Within the entries below, please return exactly the lines from the one with "How Much Does" through the one with "below as (x1, y1, x2, y2).", leaving out any pictures.

Records shown |
********

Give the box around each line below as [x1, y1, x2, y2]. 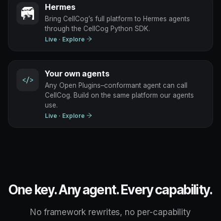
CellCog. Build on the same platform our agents [45, 91, 194, 99]
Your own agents [45, 68, 110, 78]
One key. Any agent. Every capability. [8, 182, 213, 197]
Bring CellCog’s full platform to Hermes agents [45, 14, 190, 23]
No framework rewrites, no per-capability [30, 207, 191, 217]
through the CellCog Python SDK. [45, 24, 150, 33]
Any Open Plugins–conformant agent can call [45, 81, 187, 89]
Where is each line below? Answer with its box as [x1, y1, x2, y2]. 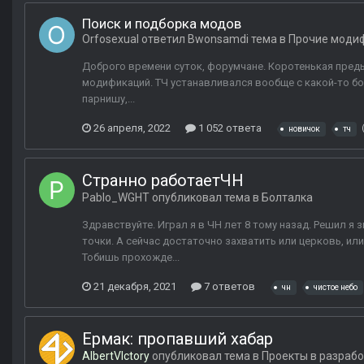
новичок [288, 124, 320, 134]
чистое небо [314, 283, 357, 292]
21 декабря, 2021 [93, 279, 176, 292]
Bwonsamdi [188, 32, 249, 46]
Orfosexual [82, 32, 139, 46]
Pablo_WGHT [82, 191, 149, 205]
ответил [139, 32, 188, 46]
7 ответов [201, 279, 255, 292]
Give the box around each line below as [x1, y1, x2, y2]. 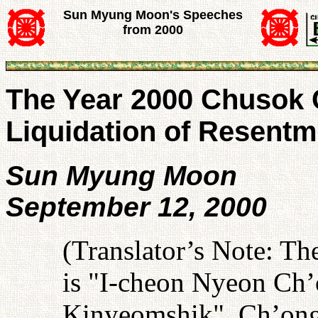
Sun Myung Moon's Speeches [63, 8, 243, 22]
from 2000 [123, 23, 183, 37]
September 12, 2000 [6, 192, 267, 222]
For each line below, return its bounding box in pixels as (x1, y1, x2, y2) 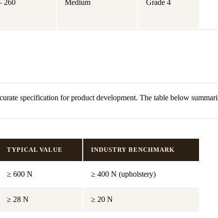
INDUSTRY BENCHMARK (91, 145, 175, 153)
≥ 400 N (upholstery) (91, 169, 156, 178)
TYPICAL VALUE (7, 145, 63, 153)
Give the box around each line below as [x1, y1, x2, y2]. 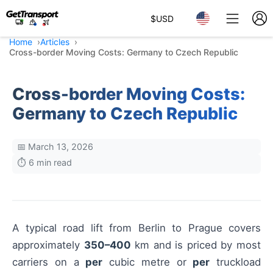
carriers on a [12, 256, 86, 268]
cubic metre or [102, 256, 193, 268]
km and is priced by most [130, 239, 261, 251]
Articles [40, 37, 69, 47]
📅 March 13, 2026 [17, 141, 93, 152]
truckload [210, 256, 261, 268]
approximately [12, 239, 84, 251]
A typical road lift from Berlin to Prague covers [12, 222, 261, 234]
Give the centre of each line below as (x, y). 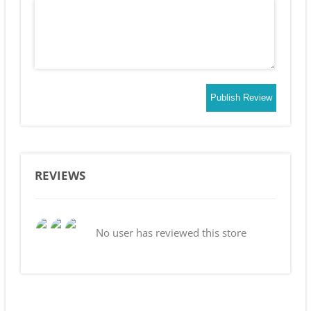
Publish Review (242, 98)
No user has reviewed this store (171, 232)
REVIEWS (60, 175)
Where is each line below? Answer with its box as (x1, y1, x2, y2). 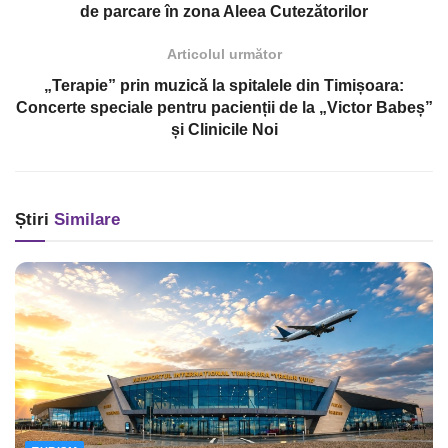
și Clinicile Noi (170, 120, 278, 138)
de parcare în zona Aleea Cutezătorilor (80, 2, 368, 20)
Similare (49, 209, 120, 229)
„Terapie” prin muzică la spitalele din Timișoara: (44, 76, 404, 94)
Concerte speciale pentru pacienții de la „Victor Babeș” (15, 98, 433, 116)
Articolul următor (166, 45, 282, 62)
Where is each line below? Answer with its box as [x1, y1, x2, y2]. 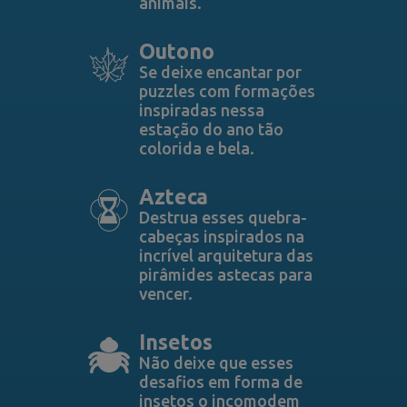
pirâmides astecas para [138, 265, 313, 283]
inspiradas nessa [138, 101, 264, 119]
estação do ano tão [138, 120, 283, 138]
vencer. [138, 284, 193, 303]
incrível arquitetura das [138, 246, 313, 264]
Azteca [138, 185, 208, 208]
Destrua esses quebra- [138, 208, 307, 226]
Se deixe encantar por [138, 63, 302, 81]
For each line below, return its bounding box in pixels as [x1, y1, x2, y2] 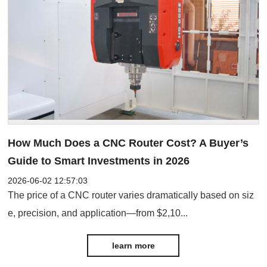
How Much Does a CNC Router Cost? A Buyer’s [8, 136, 249, 149]
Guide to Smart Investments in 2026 [8, 154, 190, 167]
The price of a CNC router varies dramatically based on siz [8, 190, 254, 200]
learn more [111, 240, 155, 250]
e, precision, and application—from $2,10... [8, 207, 188, 218]
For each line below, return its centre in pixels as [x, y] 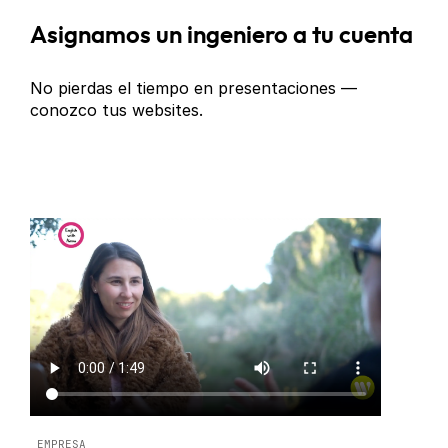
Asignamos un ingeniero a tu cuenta [222, 36]
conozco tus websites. [117, 110]
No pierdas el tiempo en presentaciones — [194, 88]
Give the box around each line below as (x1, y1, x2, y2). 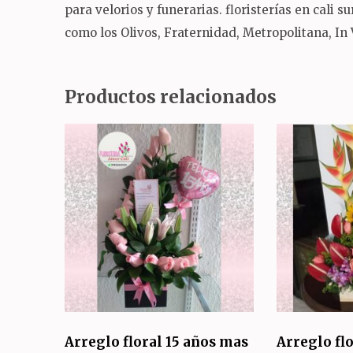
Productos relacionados (65, 85, 277, 108)
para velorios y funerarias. (65, 2, 225, 18)
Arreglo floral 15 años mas (65, 333, 248, 351)
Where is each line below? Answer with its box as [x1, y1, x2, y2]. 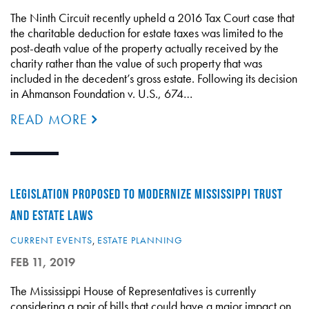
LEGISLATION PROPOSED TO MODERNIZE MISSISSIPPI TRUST [10, 186, 283, 201]
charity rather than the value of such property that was [10, 55, 262, 71]
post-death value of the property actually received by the [10, 40, 279, 56]
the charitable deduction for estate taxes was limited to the [10, 25, 283, 41]
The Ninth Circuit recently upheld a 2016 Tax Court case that [10, 10, 295, 26]
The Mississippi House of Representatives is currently [10, 283, 256, 299]
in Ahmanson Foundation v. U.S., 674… [10, 86, 192, 101]
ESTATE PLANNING [97, 234, 183, 246]

********

Response below |
How Much Does a CNC Router Cost? A Buyer’s [8, 136, 249, 149]
Guide to Smart Investments in 2026 [8, 154, 190, 167]
The price of a CNC router varies dramatically based on siz [8, 190, 254, 200]
learn more [111, 240, 155, 250]
e, precision, and application—from $2,10... [8, 207, 188, 218]
For each line below, return its centre in pixels as [x, y] 
Asignamos un ingeniero a tu cuenta [222, 36]
conozco tus websites. [117, 110]
No pierdas el tiempo en presentaciones — [194, 88]
Give the box around each line below as (x1, y1, x2, y2). 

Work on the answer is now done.